Set down all of the records below exactly, please, omitting the images.

§ **Provided information**
--------------------------------------------------

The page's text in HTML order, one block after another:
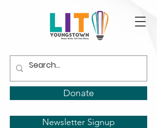
Donate
Newsletter Signup
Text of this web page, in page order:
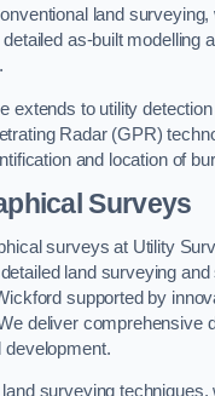
land
as-built modelling
extends to utility
Radar (GPR)
and location of
Surveys
surveys at Utility
land surveying and
supported by
deliver comprehensive
development.
surveying
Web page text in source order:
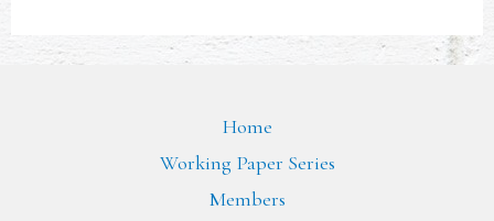
Home
Working Paper Series
Members
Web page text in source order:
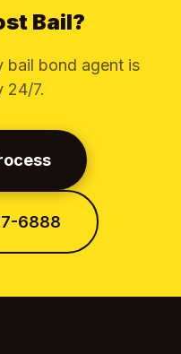
Bail?
bail bond agent is
24/7.
6888
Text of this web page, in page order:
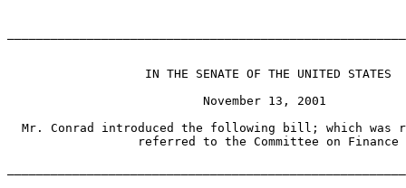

--------------------------------------------------

§ **Response below**
The page's text in HTML order, one block after another:
Donate
Newsletter Signup
Text of this web page, in page order:
land
as-built modelling
extends to utility
Radar (GPR)
and location of
Surveys
surveys at Utility
land surveying and
supported by
deliver comprehensive
development.
surveying
Web page text in source order:
Home
Working Paper Series
Members
Web page text in source order:
Bail?
bail bond agent is
24/7.
6888
Text of this web page, in page order:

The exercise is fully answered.